What size of Cun clusters loaded on poly(heptazine imide) have better catalytic performance for acetylene semi-hydrogenation?

Development of earth-abundant, low-cost and easily synthesizable catalysts for the semi-hydrogenation of acetylene is urgently needed. Here, we have systematically investigated the structure, electronic properties, hydrogen dissociation, and acetylene semi-hydrogenation activity and selectivity of poly(heptazine imide) (PHI) loaded with different sizes of Cu_n (n = 1,2,4,13) clusters (Cu_n/PHI) by density functional theory calculations. The results show that Cu₄/PHI with tetrahedral configuration has a better hydrogenation activity in the acetylene semi-hydrogenation reaction with H adsorbed in the vicinity of acetylene and subsequent intermediates in a non-bridge position, resulting in a smaller hydrogenation energy barrier.
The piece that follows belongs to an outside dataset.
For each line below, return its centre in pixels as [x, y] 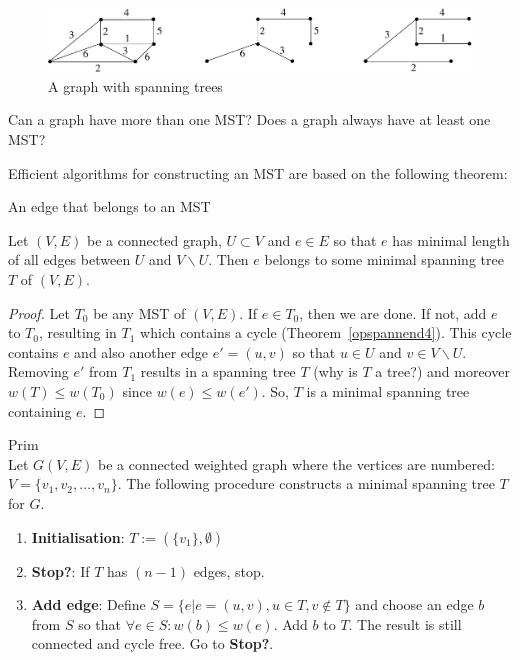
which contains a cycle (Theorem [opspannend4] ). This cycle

In addition, the top Cu atom transfers a large number of electrons to the bottom Cu atoms and PHI, and only a small number of electrons transfer to ethylene, resulting in weak adsorption of ethylene and easy desorption, which makes it good selectivity and therefore it can be used as a candidate catalyst for the semi-hydrogenation of acetylene. This study provides insights into the design of catalysts with suitable size clusters loaded on carbon nitride materials for efficient acetylene semi-hydrogenation reactions.